-- SUPPLIED ENTRIES follows --
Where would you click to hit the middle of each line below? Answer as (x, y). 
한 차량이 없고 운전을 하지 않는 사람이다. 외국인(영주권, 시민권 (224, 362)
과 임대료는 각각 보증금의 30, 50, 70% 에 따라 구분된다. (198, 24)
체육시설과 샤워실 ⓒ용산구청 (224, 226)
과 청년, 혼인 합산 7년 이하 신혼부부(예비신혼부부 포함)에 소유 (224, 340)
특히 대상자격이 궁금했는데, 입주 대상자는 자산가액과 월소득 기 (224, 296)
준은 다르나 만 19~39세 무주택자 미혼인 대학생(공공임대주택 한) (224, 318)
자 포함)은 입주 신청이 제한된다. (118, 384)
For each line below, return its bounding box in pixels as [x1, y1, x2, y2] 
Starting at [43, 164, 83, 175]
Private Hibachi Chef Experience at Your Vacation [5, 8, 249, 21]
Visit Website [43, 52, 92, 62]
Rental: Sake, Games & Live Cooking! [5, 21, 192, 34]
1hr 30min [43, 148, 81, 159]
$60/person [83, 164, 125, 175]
-- SUPPLIED ENTRIES concluded --
## ACTIVITY
Your answer should consist of the lines from the line with "자 포함)은 입주 신청이 제한된다. (118, 384)" through the last line of the data, set down exactly, both included.

## SOLUTION TO THIS TASK
자 포함)은 입주 신청이 제한된다. (118, 384)
For each line below, return its bounding box in pixels as [x1, y1, x2, y2] 
Starting at [43, 164, 83, 175]
Private Hibachi Chef Experience at Your Vacation [5, 8, 249, 21]
Visit Website [43, 52, 92, 62]
Rental: Sake, Games & Live Cooking! [5, 21, 192, 34]
1hr 30min [43, 148, 81, 159]
$60/person [83, 164, 125, 175]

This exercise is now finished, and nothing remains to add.